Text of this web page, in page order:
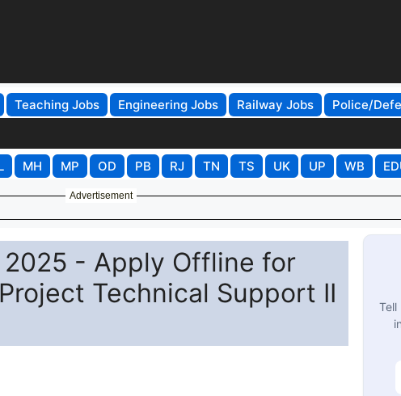
Teaching Jobs Engineering Jobs Railway Jobs
Police/
MH MP OD PB RJ TN TS UK UP WB
Advertisement
2025 - Apply Offline for
Technical Support II
Tell
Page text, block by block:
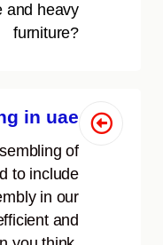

■ WHAT THE TASK ASKS ■
Repeat the material above verbatim. Leave the pictures behind.

■ TASK ANSWER ■
Text of this web page, in page order:
Teaching Jobs Engineering Jobs Railway Jobs
Police/
MH MP OD PB RJ TN TS UK UP WB
Advertisement
2025 - Apply Offline for
Technical Support II
Tell
Page text, block by block:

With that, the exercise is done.